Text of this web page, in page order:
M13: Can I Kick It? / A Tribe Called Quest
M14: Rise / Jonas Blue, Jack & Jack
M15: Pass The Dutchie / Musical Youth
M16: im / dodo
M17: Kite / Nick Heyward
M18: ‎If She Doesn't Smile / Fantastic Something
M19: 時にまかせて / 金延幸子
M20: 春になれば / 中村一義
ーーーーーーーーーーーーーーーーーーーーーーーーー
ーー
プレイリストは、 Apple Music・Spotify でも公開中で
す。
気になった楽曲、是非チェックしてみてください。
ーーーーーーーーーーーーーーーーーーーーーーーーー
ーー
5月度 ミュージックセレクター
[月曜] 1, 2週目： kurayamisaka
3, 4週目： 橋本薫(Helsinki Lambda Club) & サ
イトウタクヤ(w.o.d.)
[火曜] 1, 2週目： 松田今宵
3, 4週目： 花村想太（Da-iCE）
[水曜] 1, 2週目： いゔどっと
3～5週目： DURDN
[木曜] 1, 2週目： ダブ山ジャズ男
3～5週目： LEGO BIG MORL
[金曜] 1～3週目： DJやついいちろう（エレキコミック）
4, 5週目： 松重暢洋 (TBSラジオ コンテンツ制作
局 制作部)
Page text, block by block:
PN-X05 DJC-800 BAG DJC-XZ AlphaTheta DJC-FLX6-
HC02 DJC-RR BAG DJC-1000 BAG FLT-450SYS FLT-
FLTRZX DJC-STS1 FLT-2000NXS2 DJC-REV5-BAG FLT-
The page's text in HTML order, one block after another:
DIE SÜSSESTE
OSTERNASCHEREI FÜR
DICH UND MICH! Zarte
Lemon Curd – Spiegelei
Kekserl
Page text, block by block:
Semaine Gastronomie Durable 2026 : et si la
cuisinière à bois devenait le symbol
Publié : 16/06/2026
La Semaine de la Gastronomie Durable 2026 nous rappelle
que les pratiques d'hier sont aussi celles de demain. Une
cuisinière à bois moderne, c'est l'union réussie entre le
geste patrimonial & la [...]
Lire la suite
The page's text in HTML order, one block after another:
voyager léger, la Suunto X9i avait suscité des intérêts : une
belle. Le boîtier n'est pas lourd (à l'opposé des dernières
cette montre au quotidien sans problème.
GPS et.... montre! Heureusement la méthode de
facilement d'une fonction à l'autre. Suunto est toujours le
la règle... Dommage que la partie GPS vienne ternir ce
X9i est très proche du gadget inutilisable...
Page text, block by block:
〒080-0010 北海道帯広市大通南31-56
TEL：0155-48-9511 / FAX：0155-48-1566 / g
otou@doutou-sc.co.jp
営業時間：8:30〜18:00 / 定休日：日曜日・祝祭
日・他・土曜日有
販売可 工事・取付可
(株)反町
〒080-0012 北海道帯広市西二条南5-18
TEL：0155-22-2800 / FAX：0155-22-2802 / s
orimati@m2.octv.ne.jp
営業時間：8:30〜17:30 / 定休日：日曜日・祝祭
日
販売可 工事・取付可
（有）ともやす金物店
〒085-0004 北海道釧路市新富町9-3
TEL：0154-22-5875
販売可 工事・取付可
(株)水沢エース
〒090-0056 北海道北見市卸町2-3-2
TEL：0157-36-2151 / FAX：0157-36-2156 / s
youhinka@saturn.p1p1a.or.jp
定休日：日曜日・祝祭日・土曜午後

┄┄┄┄┄┄┄┄┄┄

Only the lines above that hold "bois" are wanted. Show every one of them.

cuisinière à bois devenait le symbol
cuisinière à bois moderne, c'est l'union réussie entre le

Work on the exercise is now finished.